Find the string "Pharmaceutical" in the records. Copy every line it appears in.

++++++++

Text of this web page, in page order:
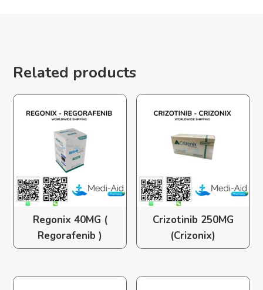
Related products
Regonix 40MG (
Regorafenib )
Crizotinib 250MG
(Crizonix)
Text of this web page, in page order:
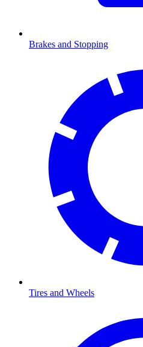
Brakes and Stopping
Tires and Wheels
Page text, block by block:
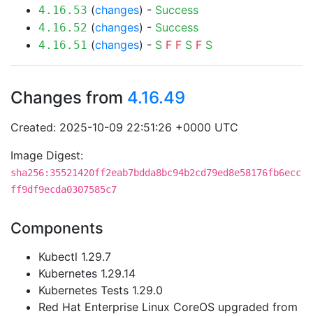
4.16.53 (changes) - Success
4.16.52 (changes) - Success
4.16.51 (changes) - S F F S F S
Changes from 4.16.49
Created: 2025-10-09 22:51:26 +0000 UTC
Image Digest:
sha256:35521420ff2eab7bdda8bc94b2cd79ed8e58176fb6ecc
ff9df9ecda0307585c7
Components
Kubectl 1.29.7
Kubernetes 1.29.14
Kubernetes Tests 1.29.0
Red Hat Enterprise Linux CoreOS upgraded from
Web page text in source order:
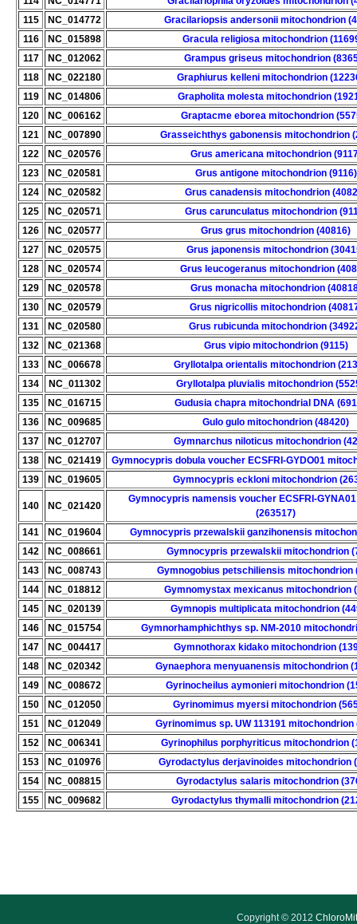
115
NC_014772
Gracilariopsis andersonii mitochondrion
116
NC_015898
Gracula religiosa mitochondrion
117
NC_012062
Grampus griseus mitochondrion
118
NC_022180
Graphiurus kelleni mitochondrion
119
NC_014806
Grapholita molesta mitochondrion
120
NC_006162
Graptacme eborea mitochondrion
121
NC_007890
Grasseichthys gabonensis mitochondrion
122
NC_020576
Grus americana mitochondrion
123
NC_020581
Grus antigone mitochondrion (9116)
124
NC_020582
Grus canadensis mitochondrion
125
NC_020571
Grus carunculatus mitochondrion
126
NC_020577
Grus grus mitochondrion (40816)
127
NC_020575
Grus japonensis mitochondrion
128
NC_020574
Grus leucogeranus mitochondrion
129
NC_020578
Grus monacha mitochondrion
130
NC_020579
Grus nigricollis mitochondrion
131
NC_020580
Grus rubicunda mitochondrion
132
NC_021368
Grus vipio mitochondrion (9115)
133
NC_006678
Gryllotalpa orientalis mitochondrion
134
NC_011302
Gryllotalpa pluvialis mitochondrion
135
NC_016715
Gudusia chapra mitochondrial DNA
136
NC_009685
Gulo gulo mitochondrion (48420)
137
NC_012707
Gymnarchus niloticus mitochondrion
138
NC_021419
Gymnocypris dobula voucher ECSFRI-GYDO01
139
NC_019605 Gymnocypris eckloni mitochondrion
140 NC_021420
Gymnocypris namensis voucher ECSFRI-
(263517)
141
NC_019604
Gymnocypris przewalskii ganzihonensis
142
NC_008661
Gymnocypris przewalskii mitochondrion
143
NC_008743
Gymnogobius petschiliensis mitochondrion
144
NC_018812
Gymnomystax mexicanus mitochondrion
145
NC_020139
Gymnopis multiplicata mitochondrion
146
NC_015754
Gymnorhamphichthys sp. NM-2010
147
NC_004417
Gymnothorax kidako mitochondrion
148
NC_020342
Gynaephora menyuanensis mitochondrion
149
NC_008672
Gyrinocheilus aymonieri mitochondrion
150
NC_012050
Gyrinomimus myersi mitochondrion
151
NC_012049
Gyrinomimus sp. UW 113191 mitochondrion
152
NC_006341
Gyrinophilus porphyriticus mitochondrion
153
NC_010976
Gyrodactylus derjavinoides mitochondrion
154
NC_008815
Gyrodactylus salaris mitochondrion
155
NC_009682 Gyrodactylus thymalli mitochondrion
Copyright © 2012
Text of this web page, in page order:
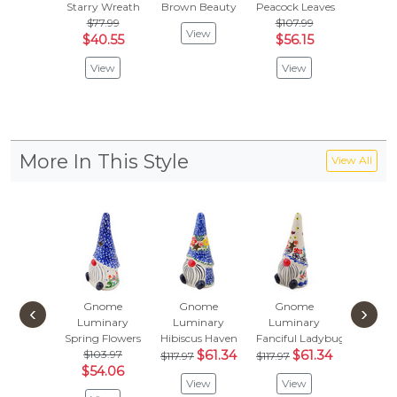
Starry Wreath
$77.99
$40.55
View
Brown Beauty
View
Peacock Leaves
$107.99
$56.15
View
More In This Style View All
Gnome
Luminary
Spring Flowers
$103.97
$54.06
Gnome
Luminary
Hibiscus Haven
$117.97 $61.34
View
Gnome
Luminary
Fanciful Ladybug
$117.97 $61.34
View
‹ ›
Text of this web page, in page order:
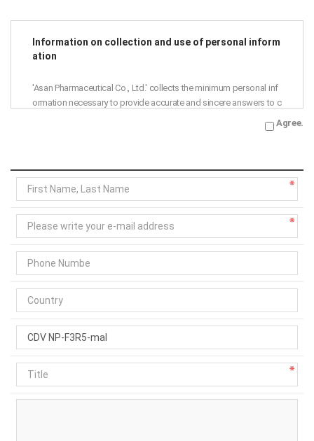
Information on collection and use of personal inform
ation
'Asan Pharmaceutical Co., Ltd.' collects the minimum personal inf
ormation necessary to provide accurate and sincere answers to c
Accordingly, we are notifying the collection and use of personal i
Purpose of collection and use: Asan Pharmaceutical Co., Ltd. ans
wers to 1:1 inquiries
Retention period: 1 year
Agree.

++++++++

> SOLVED PROBLEM:
'Asan Pharmaceutical Co., Ltd.' collects the minimum personal inf
Purpose of collection and use: Asan Pharmaceutical Co., Ltd. ans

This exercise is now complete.